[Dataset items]
________________________________________

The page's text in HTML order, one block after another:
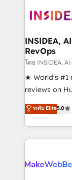
winning
marketing
fuel long-term success We
customer
ensure long-
management
HubSpot
hundreds of
explore
INSIDEA,
RevOps
โดย INSIDEA,
★ World's #1
reviews on
Certified
1,500+
First,
Company of the
engine. We
ระดับ Elite5.0
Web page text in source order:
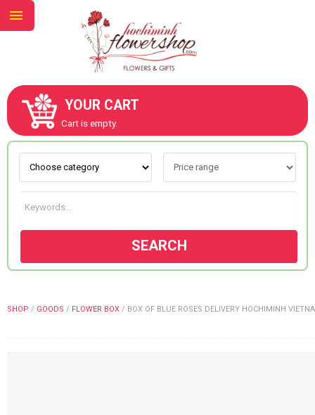
YOUR CART
Cart is empty.
SEARCH
SHOP / GOODS / FLOWER BOX / BOX OF BLUE ROSES DELIVERY HOCHIMINH
ABOUT US
CONTACT US
NEW COLLECTION
OCCASIONS
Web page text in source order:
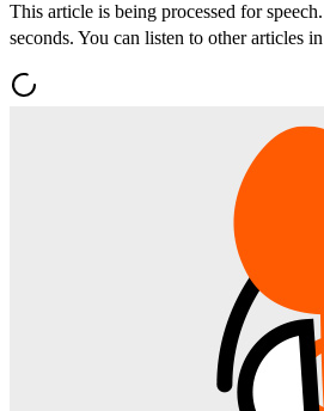
This article is being processed for
seconds. You can listen to other articles

________________________________________

__ACTIVITY__: From the first line to the last, write out the data exactly, omitting any pictures.

__ANSWER FOR THE TASK__:
The page's text in HTML order, one block after another:
winning
marketing
fuel long-term success We
customer
ensure long-
management
HubSpot
hundreds of
explore
INSIDEA,
RevOps
โดย INSIDEA,
★ World's #1
reviews on
Certified
1,500+
First,
Company of the
engine. We
ระดับ Elite5.0
Web page text in source order:
YOUR CART
Cart is empty.
SEARCH
SHOP / GOODS / FLOWER BOX / BOX OF BLUE ROSES DELIVERY HOCHIMINH
ABOUT US
CONTACT US
NEW COLLECTION
OCCASIONS
Web page text in source order:
This article is being processed for
seconds. You can listen to other articles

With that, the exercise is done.